Evolutionary pruning of transfer learned deep convolutional neural network for breast cancer diagnosis in digital breast tomosynthesis.

Deep learning models are highly parameterized, resulting in difficulty in inference and transfer learning for image recognition tasks. In this work, we propose a layered pathway evolution method to compress a deep convolutional neural network (DCNN) for classification of masses in digital breast tomosynthesis (DBT). The objective is to prune the number of tunable parameters while preserving the classification accuracy. In the first stage transfer learning, 19 632 augmented regions-of-interest (ROIs) from 2454 mass lesions on mammograms were used to train a pre-trained DCNN on ImageNet.

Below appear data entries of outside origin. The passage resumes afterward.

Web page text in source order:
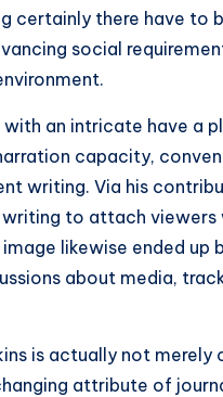
certainly there have to
social
an intricate have a
capacity,
writing. Via his
to attach viewers
likewise ended up
about media,
is actually not merely
attribute of
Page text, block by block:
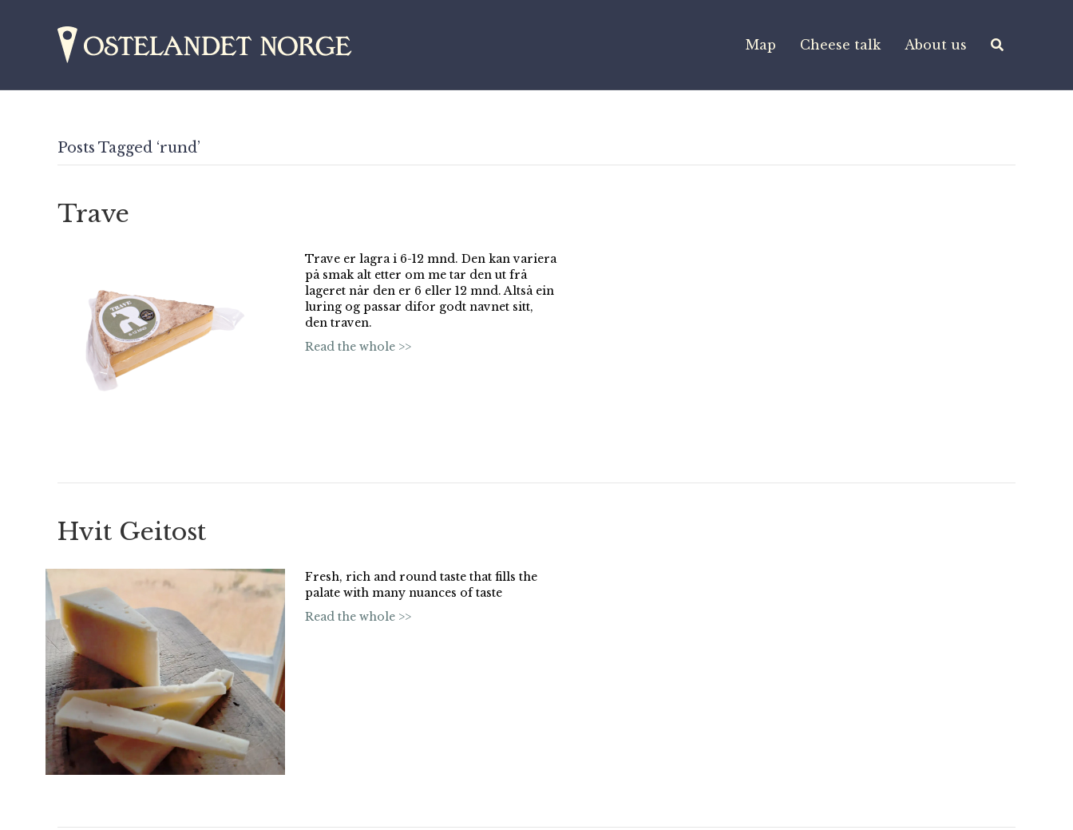
Map Cheese talk About us
Posts Tagged ‘rund’
Trave
Trave er lagra i 6-12 mnd. Den kan variera
på smak alt etter om me tar den ut frå
lageret når den er 6 eller 12 mnd. Altså ein
luring og passar difor godt navnet sitt,
den traven.
Read the whole >>
Hvit Geitost
Fresh, rich and round taste that fills the
palate with many nuances of taste
Read the whole >>
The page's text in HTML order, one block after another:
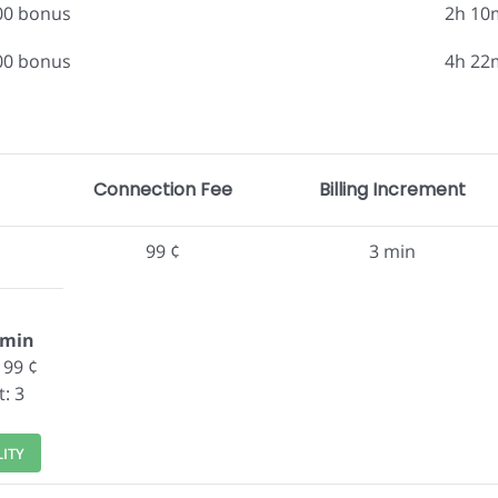
bonus
2h
bonus
4h
Connection Fee Billing Increment
99 ¢ 3 min
¢
3

In the second stage transfer learning, the DCNN was used as a feature extractor followed by feature selection and random forest classification. The pathway evolution was performed using genetic algorithm in an iterative approach with tournament selection driven by count-preserving crossover and mutation. The second stage was trained with 9120 DBT ROIs from 228 mass lesions using leave-one-case-out cross-validation. The DCNN was reduced by 87% in the number of neurons, 34% in the number of parameters, and 95% in the number of multiply-and-add operations required in the convolutional layers. The test AUC on 89 mass lesions from 94 independent DBT cases before and after pruning were 0.88 and 0.90, respectively, and the difference was not statistically significant (p > 0.05). The proposed DCNN compression approach can reduce the number of required operations by 95% while maintaining the classification performance. The approach can be extended to other deep neural networks and imaging tasks where transfer learning is appropriate.